How CUDA Streams Work

I have many doubts about how threads are formed and executed.

First, the documentation describes GPU threads as light threads. Suppose I want to multiply two matrices 100*100. This would require streams 100*100if each element were calculated by a different stream. However, the specifications of my GPU (NVIDIA GT 640M LE) show two SMs, each of which can only support 2048 threads. How can I calculate the rest of the elements parallel to y, given that my GPU cannot support so many threads.

Also consider the basic vector add code.
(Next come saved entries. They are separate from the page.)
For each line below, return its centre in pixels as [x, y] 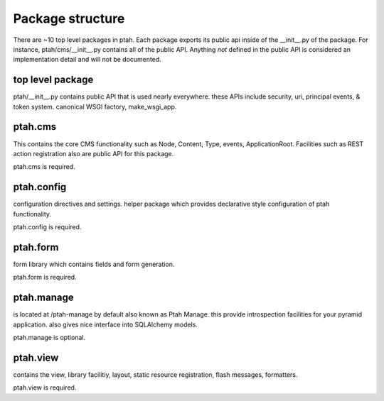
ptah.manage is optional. [49, 337]
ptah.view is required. [45, 388]
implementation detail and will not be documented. [87, 60]
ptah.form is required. [45, 278]
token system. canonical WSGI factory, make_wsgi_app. [95, 106]
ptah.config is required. [47, 227]
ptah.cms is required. [44, 167]
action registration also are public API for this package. [94, 153]
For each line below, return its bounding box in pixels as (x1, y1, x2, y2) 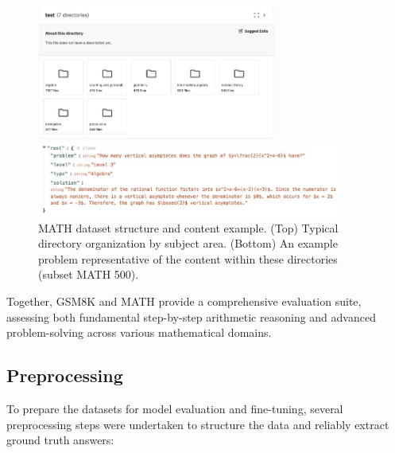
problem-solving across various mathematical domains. (6, 324, 272, 341)
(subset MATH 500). (38, 266, 139, 283)
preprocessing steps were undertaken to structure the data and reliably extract (6, 416, 389, 432)
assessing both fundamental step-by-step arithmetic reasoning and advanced (6, 308, 376, 325)
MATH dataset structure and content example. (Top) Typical (38, 219, 339, 236)
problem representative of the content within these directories (38, 250, 338, 267)
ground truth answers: (6, 432, 114, 448)
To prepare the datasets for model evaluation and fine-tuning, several (6, 400, 343, 416)
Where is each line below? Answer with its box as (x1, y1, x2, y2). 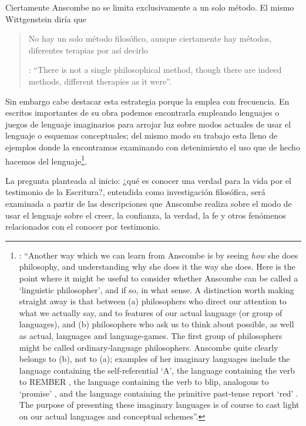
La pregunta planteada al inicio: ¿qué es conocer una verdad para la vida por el (5, 174, 291, 186)
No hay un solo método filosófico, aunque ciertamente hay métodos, (28, 32, 272, 45)
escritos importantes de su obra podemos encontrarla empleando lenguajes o (5, 106, 280, 119)
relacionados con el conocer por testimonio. (5, 220, 160, 233)
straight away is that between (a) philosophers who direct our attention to (19, 295, 287, 307)
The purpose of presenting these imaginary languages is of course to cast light (19, 398, 300, 411)
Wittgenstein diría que (5, 12, 86, 25)
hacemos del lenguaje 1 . (5, 153, 87, 167)
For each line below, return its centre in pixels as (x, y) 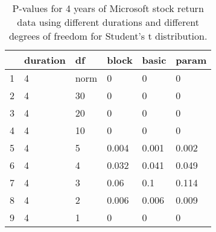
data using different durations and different (108, 22)
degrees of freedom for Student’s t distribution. (108, 36)
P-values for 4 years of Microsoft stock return (108, 8)
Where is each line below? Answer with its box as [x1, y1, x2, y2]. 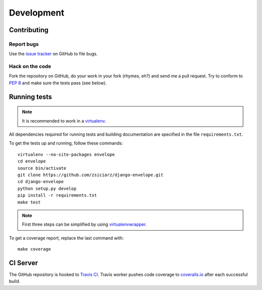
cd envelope [17, 159, 46, 164]
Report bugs [9, 40, 39, 47]
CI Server [9, 258, 38, 267]
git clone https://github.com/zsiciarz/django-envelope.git [17, 172, 164, 178]
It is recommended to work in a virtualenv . [22, 118, 106, 124]
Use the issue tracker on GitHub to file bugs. [9, 51, 98, 57]
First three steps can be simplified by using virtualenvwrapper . [22, 221, 147, 227]
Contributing [9, 26, 49, 34]
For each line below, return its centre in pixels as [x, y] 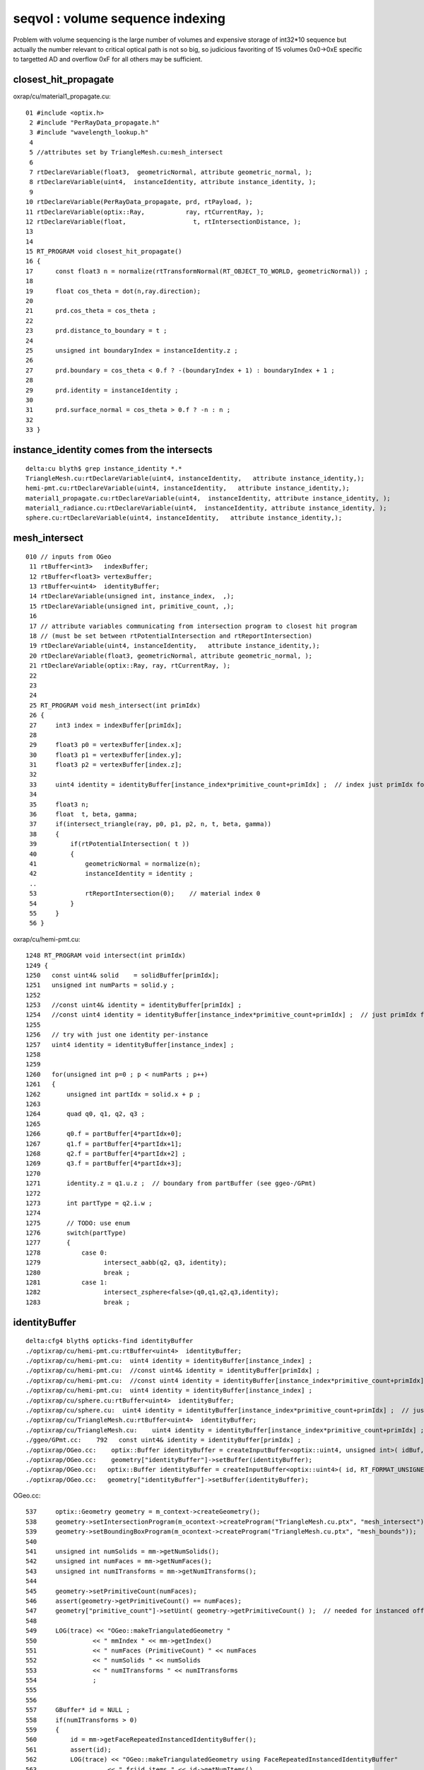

Suppose I call a kernel with 1 block and 64 threads to add two arrays of 100 elements each as follows:

    __global__ void add(int* a,int* b,int* c)
    {
        int i = threadIdx.x;
        for(i<100)
        {
            c[i] = a[i] + b[i];
        {    
     }

Since only 64 threads were initialized, I assume that 64 elements are added in parallel.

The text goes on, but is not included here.